Senator’s Montford and Gaetz asked some hard questions of the Alpine testing company that did the FSA validity study. I agree that the mismatch of questions with specific standards is an issue. I agree that validity is relative; tests are not 100% valid for every purpose. Alpine states this clearly in its report.
I keep wondering why no one has brought up the fact that independent ratings of the complexity of the math and ELA tests revealed a serious mismatch with ratings done by DOE staff. The mismatches were systematic, so the math items were less complex than intended and the ELA items were more complex. The DOE should have had these questions evaluated but did not have time, so they did it in house. This problem can come home to roost when proficiency levels are created.
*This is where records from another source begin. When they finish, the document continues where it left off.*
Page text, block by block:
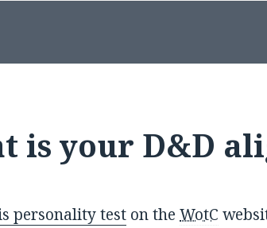
is your D&D
personality test on theWotC
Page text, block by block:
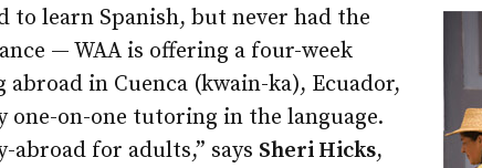
to learn Spanish, but never had the
— WAA is offering a four-week
in Cuenca (kwain-ka), Ecuador,
on-one tutoring in the language.
abroad for adults,” says Sheri Hicks,
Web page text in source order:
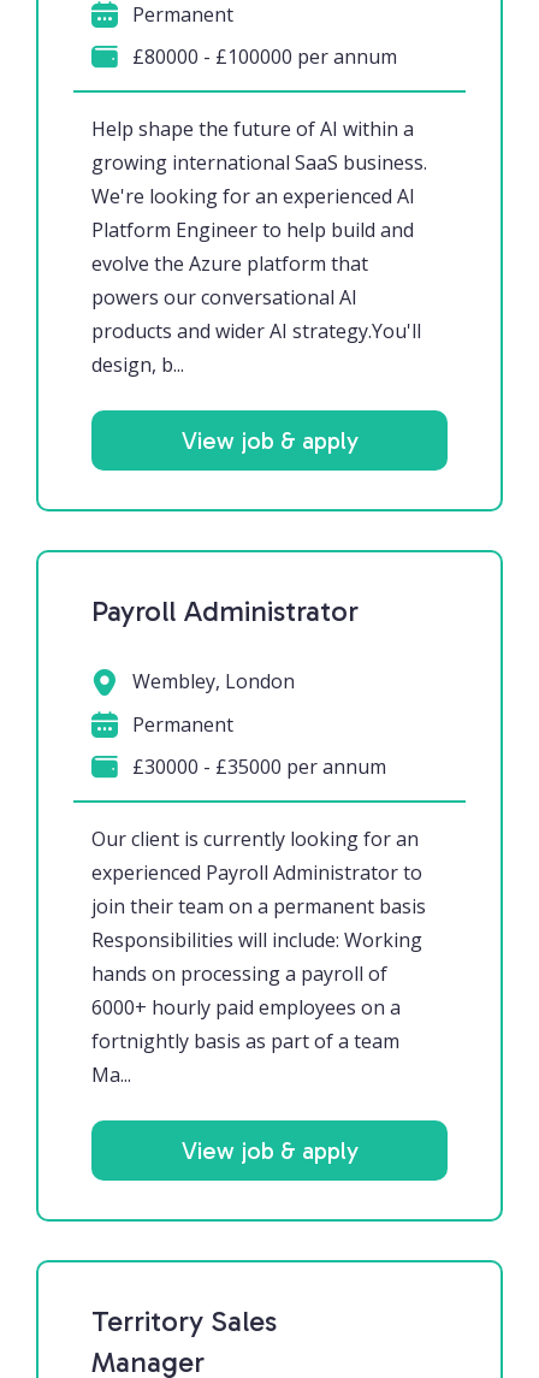
Help shape the future of AI within a
growing international SaaS business.
We're looking for an experienced AI
Platform Engineer to help build and
evolve the Azure platform that
powers our conversational AI
products and wider AI strategy.You'll
design, b...
Permanent
£80000 - £100000 per annum
View job & apply
Payroll Administrator
Our client is currently looking for an
experienced Payroll Administrator to
join their team on a permanent basis
Responsibilities will include: Working
hands on processing a payroll of
6000+ hourly paid employees on a
fortnightly basis as part of a team
Ma...
Wembley, London
Permanent
£30000 - £35000 per annum
View job & apply
Territory Sales
Manager
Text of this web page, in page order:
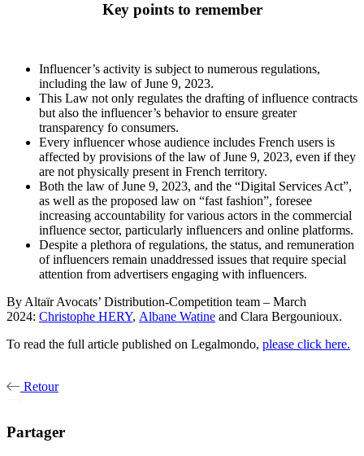
Key points to remember
Influencer’s activity is subject to numerous regulations,
including the law of June 9, 2023.
This Law not only regulates the drafting of influence contracts
but also the influencer’s behavior to ensure greater
transparency fo consumers.
Every influencer whose audience includes French users is
affected by provisions of the law of June 9, 2023, even if they
are not physically present in French territory.
Both the law of June 9, 2023, and the “Digital Services Act”,
as well as the proposed law on “fast fashion”, foresee
increasing accountability for various actors in the commercial
influence sector, particularly influencers and online platforms.
Despite a plethora of regulations, the status, and remuneration
of influencers remain unaddressed issues that require special
attention from advertisers engaging with influencers.
By Altaïr Avocats’ Distribution-Competition team – March
2024: Christophe HERY, Albane Watine and Clara Bergounioux.
To read the full article published on Legalmondo, please click here.
Retour
Partager
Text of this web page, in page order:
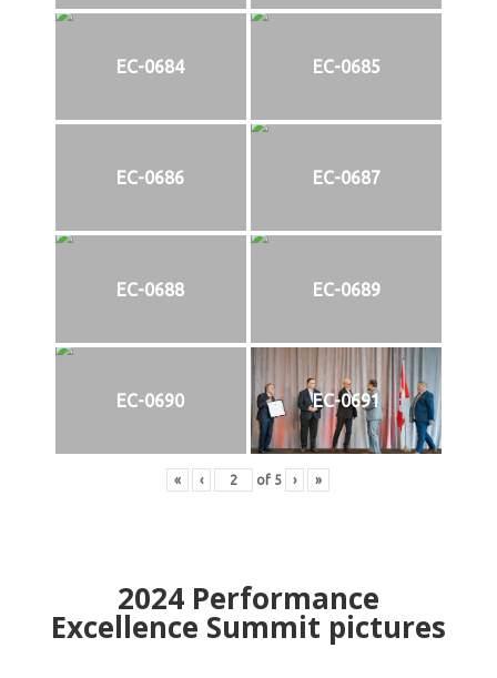
EC-0684 EC-0685
EC-0686 EC-0687
EC-0688 EC-0689
EC-0690 EC-0691
« ‹ of 5 › »
2024Performance
Excellence Summit pictures

I posted about this earlier. I object to the word ‘slightly’ that was used in the report. Over one third of the items were affected. This is not a ‘slight’ problem. Here’s the data:
DOK ratings were slightly lower than intended in math because somewhat more items were intended to reflect level 2 but were rated level 1. Thirty-six percent of the math items were rated below the intended level.
DOK ratings were slightly higher expected in ELA because many were intended to reflect level 3 but were rated at level 2. Thirty seven percent of the ELA items were rated above the intended level.
Questions need to be asked about the way in which the DOE will adjust proficiency this year and in following years. With a mismatch of items and standards plus a mismatch of item complexity, one wonders what proficiency means.